Initially, each had their big dreams and were very determined to make them happen: Lou wanted to pursue graduate school and eventually become an environmental lawyer; Raviva broke up with Lou to move to Los Angeles in the hope of making it in the music industry; Miles wanted to be a model and the face of Calvin Klein; Sophia wanted to become a writer; and Daphne just wanted to be successful.

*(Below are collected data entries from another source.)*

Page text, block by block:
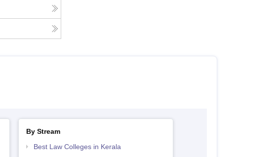
By Stream
Best Law Colleges in Kerala
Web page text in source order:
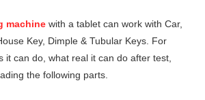
machine with a tablet can work with Car,
Key, Dimple & Tubular Keys. For
it can do, what real it can do after test,
the following parts.
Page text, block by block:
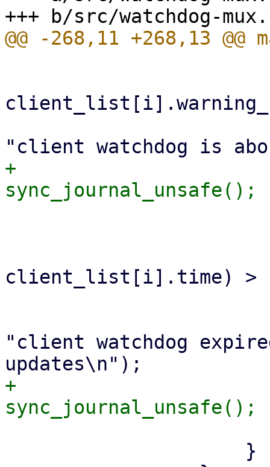
+
client_list[i].time) >
"client watchdog
+
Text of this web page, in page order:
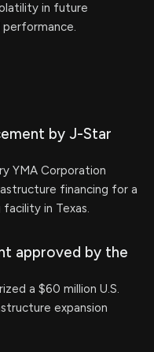
in future
performance.
by J-Star
YMA Corporation
financing for a
in Texas.
approved by the
a $60 million U.S.
expansion
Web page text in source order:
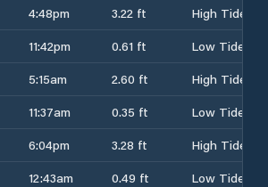
4:48pm 3.22 ft
High Tide
11:42pm 0.61 ft
Low Tide
5:15am 2.60 ft
High Tide
11:37am 0.35 ft
Low Tide
6:04pm 3.28 ft
High Tide
12:43am 0.49 ft Low Tide
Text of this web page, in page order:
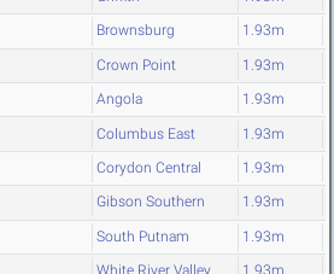
Brownsburg 1.93m
Crown Point 1.93m
Angola 1.93m
Columbus East 1.93m
Corydon Central 1.93m
Gibson Southern 1.93m
South Putnam 1.93m
White River Valley 1.93m
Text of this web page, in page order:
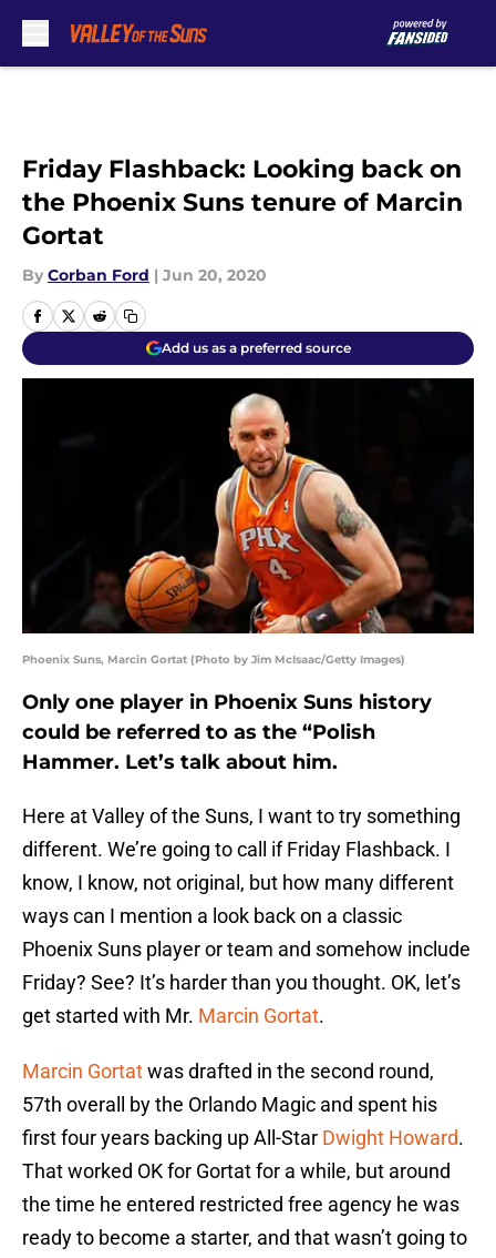
Friday Flashback: Looking back on
the Phoenix Suns tenure of Marcin
Gortat
By Corban Ford | Jun 20, 2020
Add us as a preferred source
Phoenix Suns, Marcin Gortat (Photo by Jim McIsaac/Getty Images)
Only one player in Phoenix Suns history
could be referred to as the “Polish
Hammer. Let’s talk about him.
Here at Valley of the Suns, I want to try something
different. We’re going to call if Friday Flashback. I
know, I know, not original, but how many different
ways can I mention a look back on a classic
Phoenix Suns player or team and somehow include
Friday? See? It’s harder than you thought. OK, let’s
get started with Mr. Marcin Gortat.
Marcin Gortatwas drafted in the second round,
57th overall by the Orlando Magic and spent his
first four years backing up All-Star Dwight Howard.
That worked OK for Gortat for a while, but around
the time he entered restricted free agency he was
ready to become a starter, and that wasn’t going to
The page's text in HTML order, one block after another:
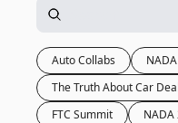
ASOTU
The Dealer
Auto Collabs
The Truth About Car
FTC Summit
NADA
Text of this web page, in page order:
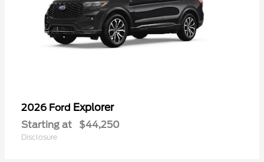
2026 Ford Explorer
Starting at $44,250
Disclosure
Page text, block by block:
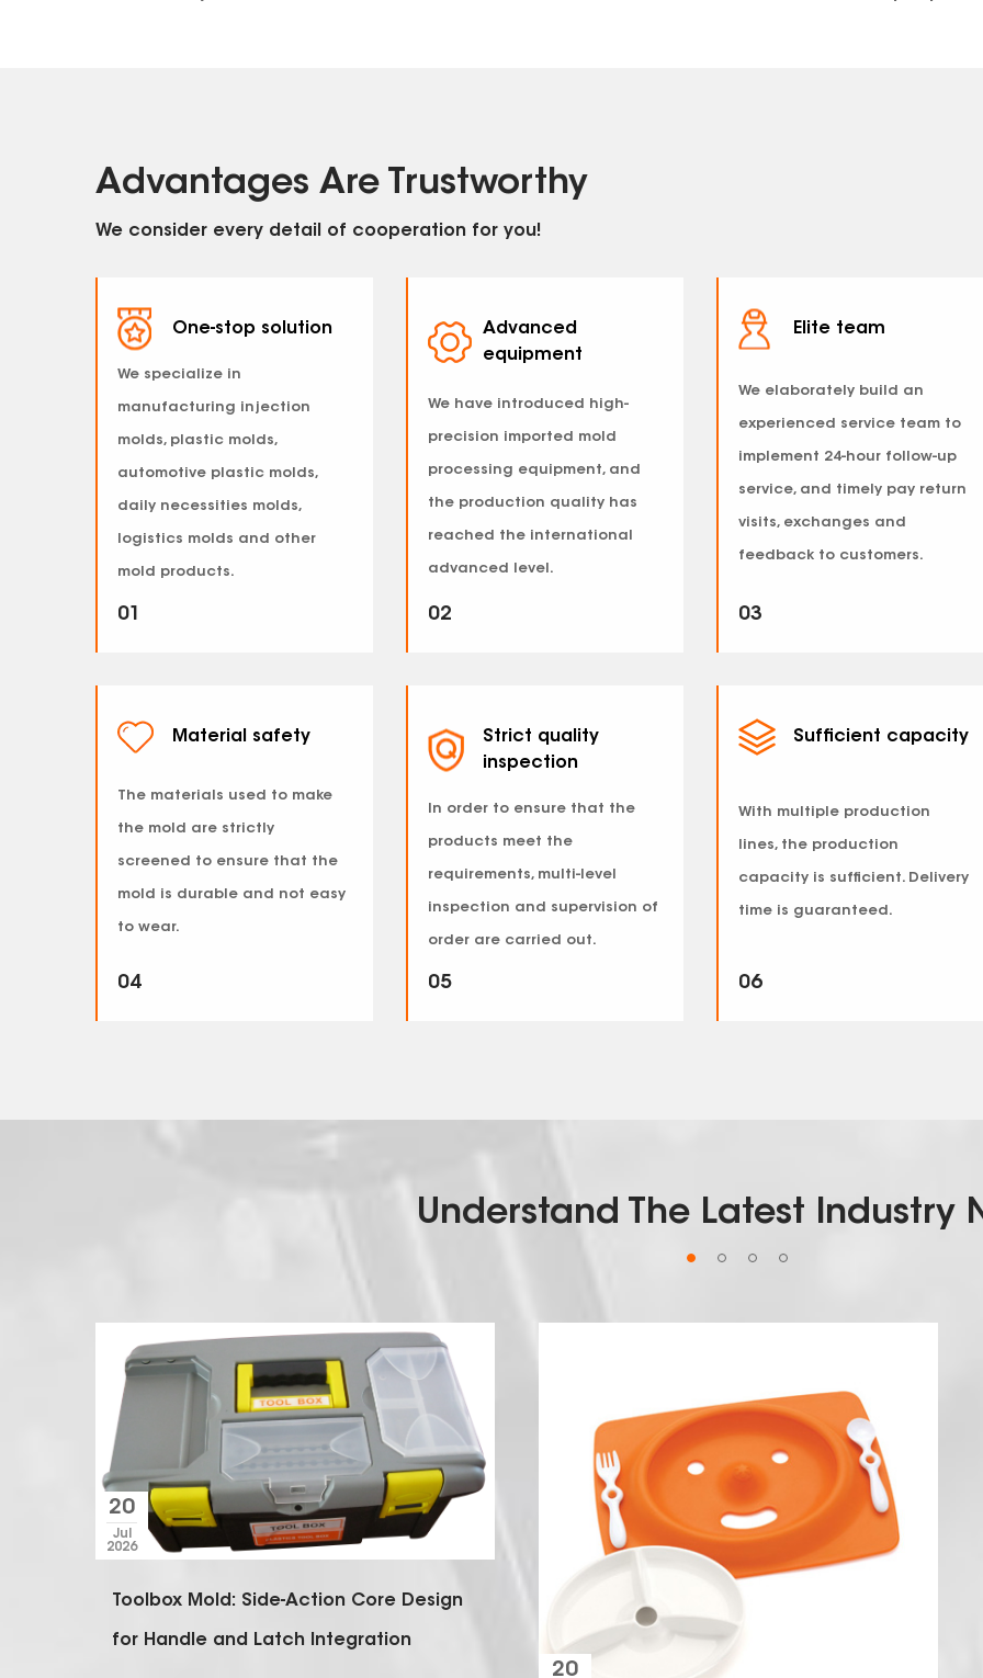
Advantages Are Trustworthy
We consider every detail of cooperation for you!
One-stop solution
We specialize in
manufacturing injection
molds, plastic molds,
automotive plastic molds,
daily necessities molds,
logistics molds and other
mold products.
01
Advanced
equipment
We have introduced high-
precision imported mold
processing equipment, and
the production quality has
reached the international
advanced level.
02
Elite team
We elaborately build an
experienced service team to
implement 24-hour follow-up
service, and timely pay return
visits, exchanges and
feedback to customers.
03
Material safety
The materials used to make
the mold are strictly
screened to ensure that the
mold is durable and not easy
to wear.
04
Strict quality
inspection
In order to ensure that the
products meet the
requirements, multi-level
inspection and supervision of
order are carried out.
05
Sufficient capacity
With multiple production
lines, the production
capacity is sufficient. Delivery
time is guaranteed.
06
Understand The Latest Industry
18
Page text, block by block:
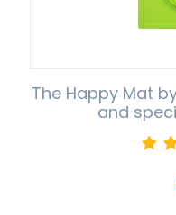
The Happy Mat
and

Unfortunately, life doesn't always work out.

==Cast==

===Main===
- Michelle Ang as Sophia Swanson
- Diego Boneta as Miles Gonzalez
- Sarah Habel as Daphne Glover
- Jared Kusnitz as Louis "Lou" Craft
- Inbar Lavi as Raviva

===Recurring===
- Julianna Guill as Bekah
- Rachel Cannon as Deb
- Daniel Johnson as Jamel
- Danny McCarthy as Paul
- Olesya Rulin as Pixie Dexter
- Bar Paly as Tatiana
- Charlie Weber as Todd
- Angel M. Wainwright as Laura

==Episodes==

| No. | Title | Original release date | U.S. viewers (millions) |
| 1 | "Pilot" | October 16, 2012 | 0.65 |
| 2 | "The Crib" | October 23, 2012 | 0.65 |
Sophia gets into trouble and is arrested. Miles' girlfriend Tatiana tells everyone that she's going to move out. Daphne enjoys life with her new romance with Todd. Lou is surprising Raviva by making the house baby-friendly.
| 3 | "The Roommate" | October 30, 2012 | 0.40 |
Todd feels evil and steals Daphne's idea. Miles comes to terms and realizes he can't handle living with a baby. Sophia thinks about Raviva's advice and agrees to follow it.
| 4 | "The Days of Yore" | November 6, 2012 | 0.40 |
Raviva and Lou's relationship is at stake when a disagreement about money ends badly. Miles ends up being hired onto Daphne's campaign team. Sophia is joyful when her parents come to visit.
| 5 | "The Trivial Pursuit" | November 13, 2012 | 0.38 |
Raviva and Lou are happy to receive news that they can have post-baby intercourse. The group gathers for a fun trivia night. Daphne and Miles try to ignore each other's drunken advances. Sophia attempts to get a promotion.
| 6 | "The Tasting" | November 20, 2012 | 0.61 |
Daphne and Miles throw a party for their client. Sophia feels regretful after letting Laura purchase a new phone for her. Jamel and Bekah put Lou and Raviva in an uncomfortable situation.
| 7 | "The Focus Group" | November 27, 2012 | 0.34 |
Sophia is unsure what to do when she comes up short on rent. Raviva is worried that Lou is separating from the group. Miles goes to get medical help for his problem.
| 8 | "The Gig" | December 8, 2012 | 0.28 |
Raviva prepares for her first performance. Lou discovers that Jamel was involved. Daphne is worried about Todd being so controlling.
| 9 | "The Confession" | December 22, 2012 | 0.28 |
Bekah ends up sending some explicit text messages. Sophia is worried about using her friends within her upcoming novel. Daphne wants Todd to be impressed by her classy party.
| 10 | "The Kids" | December 29, 2012 | 0.23 |
Raviva is angry after Lou breaks a promise. Miles gets some saddening news from Daphne.
| 11 | "The Message" | January 5, 2013 | 0.24 |
Sophia completes and publishes her book. A record label approaches Raviva about producing her song. Lou starts apply for school. Daphne chooses between Miles and Todd.
| 12 | "The Heart" | January 12, 2013 | 0.34 |
Miles plans to pursue modeling abroad and invites Daphne along. Sophia throws a party for her brand-new, first published book. Lou tries to get Raviva back.

==Critical reception==
On Metacritic, the series scored a 56 based on twelve critic reviews.

The Chicago Tribune said the show needs to offer a lot more than what was served in the first few episodes to compete on the level of Girls on HBO and Workaholics on Comedy Central. The New York Times said the show is a botched attempt at a dirty-sexy-funny show.